[Excerpts from a dataset]
:::

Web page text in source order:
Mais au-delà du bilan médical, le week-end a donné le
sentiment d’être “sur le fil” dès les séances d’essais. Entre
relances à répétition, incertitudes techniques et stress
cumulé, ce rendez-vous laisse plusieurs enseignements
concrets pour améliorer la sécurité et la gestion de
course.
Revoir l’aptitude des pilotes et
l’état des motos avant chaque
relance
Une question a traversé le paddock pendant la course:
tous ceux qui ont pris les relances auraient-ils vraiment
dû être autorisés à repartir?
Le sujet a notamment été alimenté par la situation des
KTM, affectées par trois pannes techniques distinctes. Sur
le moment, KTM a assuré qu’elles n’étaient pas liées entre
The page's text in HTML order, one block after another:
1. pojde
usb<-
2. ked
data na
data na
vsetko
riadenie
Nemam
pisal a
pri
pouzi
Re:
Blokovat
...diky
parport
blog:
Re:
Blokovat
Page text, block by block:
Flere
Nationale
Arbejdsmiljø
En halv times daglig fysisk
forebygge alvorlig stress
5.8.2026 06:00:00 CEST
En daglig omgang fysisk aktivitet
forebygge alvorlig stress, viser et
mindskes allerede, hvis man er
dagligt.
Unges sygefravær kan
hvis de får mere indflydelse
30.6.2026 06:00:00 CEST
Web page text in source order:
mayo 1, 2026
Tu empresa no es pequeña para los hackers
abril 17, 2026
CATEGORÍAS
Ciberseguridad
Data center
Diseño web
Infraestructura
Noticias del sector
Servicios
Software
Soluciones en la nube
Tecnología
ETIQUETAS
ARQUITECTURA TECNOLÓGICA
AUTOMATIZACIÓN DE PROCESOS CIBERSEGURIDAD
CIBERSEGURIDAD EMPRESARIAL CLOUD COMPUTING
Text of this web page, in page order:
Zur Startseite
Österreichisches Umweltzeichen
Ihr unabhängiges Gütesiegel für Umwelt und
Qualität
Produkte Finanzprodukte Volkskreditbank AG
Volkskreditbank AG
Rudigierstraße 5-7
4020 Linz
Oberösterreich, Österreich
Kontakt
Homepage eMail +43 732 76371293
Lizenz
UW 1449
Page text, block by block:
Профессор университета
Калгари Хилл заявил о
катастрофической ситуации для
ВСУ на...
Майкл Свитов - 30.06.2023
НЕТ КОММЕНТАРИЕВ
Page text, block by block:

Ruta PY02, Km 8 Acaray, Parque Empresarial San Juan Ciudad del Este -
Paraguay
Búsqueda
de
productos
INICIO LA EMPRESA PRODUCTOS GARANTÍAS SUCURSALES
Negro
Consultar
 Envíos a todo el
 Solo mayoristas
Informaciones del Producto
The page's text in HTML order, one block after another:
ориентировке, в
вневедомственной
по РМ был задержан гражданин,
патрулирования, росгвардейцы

:::

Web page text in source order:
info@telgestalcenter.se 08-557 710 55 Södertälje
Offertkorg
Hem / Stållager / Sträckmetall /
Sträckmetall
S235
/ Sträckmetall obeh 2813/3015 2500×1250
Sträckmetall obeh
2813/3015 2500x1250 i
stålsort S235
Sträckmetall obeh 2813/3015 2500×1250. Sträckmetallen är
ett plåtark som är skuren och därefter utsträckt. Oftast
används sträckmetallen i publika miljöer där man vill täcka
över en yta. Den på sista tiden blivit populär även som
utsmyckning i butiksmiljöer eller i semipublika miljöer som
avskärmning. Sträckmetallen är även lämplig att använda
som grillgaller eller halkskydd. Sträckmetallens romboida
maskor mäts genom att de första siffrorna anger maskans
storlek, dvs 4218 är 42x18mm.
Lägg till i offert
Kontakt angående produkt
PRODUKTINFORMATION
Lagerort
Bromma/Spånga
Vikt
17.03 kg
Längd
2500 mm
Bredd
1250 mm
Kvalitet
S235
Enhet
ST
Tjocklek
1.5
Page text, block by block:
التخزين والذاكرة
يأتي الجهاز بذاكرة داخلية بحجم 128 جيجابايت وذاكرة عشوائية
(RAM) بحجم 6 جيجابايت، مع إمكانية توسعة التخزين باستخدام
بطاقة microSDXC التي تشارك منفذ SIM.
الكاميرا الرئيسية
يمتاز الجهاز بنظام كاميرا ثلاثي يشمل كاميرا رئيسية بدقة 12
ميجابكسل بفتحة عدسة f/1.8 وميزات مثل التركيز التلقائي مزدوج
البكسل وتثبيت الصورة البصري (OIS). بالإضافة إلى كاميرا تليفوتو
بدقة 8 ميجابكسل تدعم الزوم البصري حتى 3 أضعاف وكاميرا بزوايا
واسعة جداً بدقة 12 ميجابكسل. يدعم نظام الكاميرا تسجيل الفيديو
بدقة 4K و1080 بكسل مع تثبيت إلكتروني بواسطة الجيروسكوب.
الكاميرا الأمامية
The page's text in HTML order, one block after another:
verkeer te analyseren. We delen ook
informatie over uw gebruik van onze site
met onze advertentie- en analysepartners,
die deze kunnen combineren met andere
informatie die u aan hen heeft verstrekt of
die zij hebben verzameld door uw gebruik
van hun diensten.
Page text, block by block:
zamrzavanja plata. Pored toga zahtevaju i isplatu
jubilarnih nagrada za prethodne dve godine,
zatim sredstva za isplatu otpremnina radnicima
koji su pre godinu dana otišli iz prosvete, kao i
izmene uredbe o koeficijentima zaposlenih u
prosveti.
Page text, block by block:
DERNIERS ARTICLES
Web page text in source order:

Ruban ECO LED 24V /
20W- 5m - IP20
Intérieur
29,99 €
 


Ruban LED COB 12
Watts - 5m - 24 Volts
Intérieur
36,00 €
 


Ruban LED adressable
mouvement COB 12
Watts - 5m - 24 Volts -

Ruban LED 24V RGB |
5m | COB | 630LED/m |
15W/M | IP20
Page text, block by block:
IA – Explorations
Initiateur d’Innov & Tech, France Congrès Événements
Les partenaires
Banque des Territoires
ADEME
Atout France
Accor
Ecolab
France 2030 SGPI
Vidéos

:::

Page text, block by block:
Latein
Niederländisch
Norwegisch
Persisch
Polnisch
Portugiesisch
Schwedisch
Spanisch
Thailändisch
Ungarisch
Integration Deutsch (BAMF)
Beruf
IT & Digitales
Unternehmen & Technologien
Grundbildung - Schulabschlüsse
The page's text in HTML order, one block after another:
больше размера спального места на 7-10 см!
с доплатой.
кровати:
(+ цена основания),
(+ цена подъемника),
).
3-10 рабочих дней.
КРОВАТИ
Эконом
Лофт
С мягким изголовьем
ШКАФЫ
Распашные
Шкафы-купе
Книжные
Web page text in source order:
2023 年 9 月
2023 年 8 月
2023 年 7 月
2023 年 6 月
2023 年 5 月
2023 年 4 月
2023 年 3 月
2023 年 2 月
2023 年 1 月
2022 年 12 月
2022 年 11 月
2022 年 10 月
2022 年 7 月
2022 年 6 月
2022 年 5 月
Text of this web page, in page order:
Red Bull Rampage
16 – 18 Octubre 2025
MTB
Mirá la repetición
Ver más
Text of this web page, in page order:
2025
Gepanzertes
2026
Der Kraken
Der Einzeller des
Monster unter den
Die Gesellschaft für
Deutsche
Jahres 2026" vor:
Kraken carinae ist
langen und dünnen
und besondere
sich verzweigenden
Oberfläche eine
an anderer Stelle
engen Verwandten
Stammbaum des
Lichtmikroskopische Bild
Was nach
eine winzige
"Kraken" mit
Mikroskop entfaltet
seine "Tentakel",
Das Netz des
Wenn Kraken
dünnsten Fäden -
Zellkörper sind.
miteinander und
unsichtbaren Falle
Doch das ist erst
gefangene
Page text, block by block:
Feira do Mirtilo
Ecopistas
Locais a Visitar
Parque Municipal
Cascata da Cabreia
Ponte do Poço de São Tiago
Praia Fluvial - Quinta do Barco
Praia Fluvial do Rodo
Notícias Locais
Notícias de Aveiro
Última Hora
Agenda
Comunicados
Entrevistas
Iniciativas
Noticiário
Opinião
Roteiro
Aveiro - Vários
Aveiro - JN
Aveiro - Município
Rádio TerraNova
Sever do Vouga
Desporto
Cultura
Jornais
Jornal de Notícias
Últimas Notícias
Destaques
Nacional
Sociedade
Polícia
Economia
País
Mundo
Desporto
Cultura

:::

## Work request
Among the lines above, find those with the string "Fluvial" and copy them.

## Finished task
Praia Fluvial - Quinta do Barco
Praia Fluvial do Rodo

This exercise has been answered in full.